Global Economy

Oil jumps to highest in over seven months

Pumpjacks are seen during sunset at the Daqing oil field in Heilongjiang province, China. Photo: Reuters/file

Oil prices rose on Friday to their highest in over half a year and snapped a two-week losing streak, buoyed by expectations of tightening supplies.

Saudi Arabia is widely expected to extend a voluntary 1 million barrel per day oil production cut into October, prolonging supply curbs engineered by the Organization of the Petroleum Exporting Countries (Opec) and allies, known collectively as Opec+, to support prices.

Russia, the world's second-largest oil exporter, has already agreed with Opec+ partners to cut oil exports next month, Deputy Prime Minister Alexander Novak said on Thursday.

Brent crude settled up $1.66, or 1.9 percent, at $88.49 a barrel. Earlier it gained to a session high of $88.75 a barrel, the highest since Jan. 27.

US West Texas Intermediate crude (WTI) had risen $1.39, roughly 1.7 percent, to $85.02. It rose earlier to $85.81, the highest since November 16.

Brent rose about 4.8 percent this week, the most it has increased in a week since late July. WTI advanced by 7.2 percent in the week, its biggest weekly gain since March.

"There is a realization the economy is not falling off the map, and signs that demand is near record highs," said Price Futures Group analyst Phil Flynn. "People have to face the cold, hard reality that supplies are below average."

The appetite for oil in the United States has been robust, with commercial crude inventories declining in five of the most recent six weeks, according to surveys conducted by the US Energy Information Administration.

A keenly watched US report on Friday also showed a rise in the unemployment rate and moderation in wage growth, bolstering expectations of a pause in interest rate hikes.

Meanwhile, expectations for demand recovery elsewhere are growing.

A downturn in euro zone manufacturing eased last month, suggesting the worst may be over for the bloc's beleaguered factories, while an unexpected rebound in China offered some hope for export-reliant economies, private surveys showed.

Both Opec and the International Energy Agency are depending on the world's biggest oil importer, China, to shore up oil demand over the rest of 2023, but the sluggish recovery of the country's economy has investors concerned.
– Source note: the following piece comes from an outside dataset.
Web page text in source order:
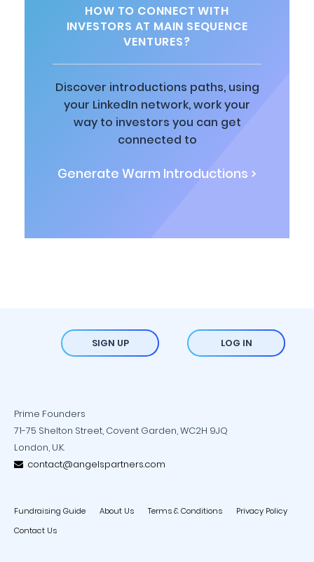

The remainder of this year promises to bring supply shortage, partly owing to reasonably healthy global consumption and partly because of the Saudi determination to provide a high price floor, said Tamas Varga of oil broker PVM.

"Unless the Chinese economy stages a confident revival next year, the mood will sour markedly," he said.

In an indication of future supply, US oil rigs were unchanged at 512 this week, the measure holding at its lowest level since February 2022, energy services firm Baker Hughes said on Friday.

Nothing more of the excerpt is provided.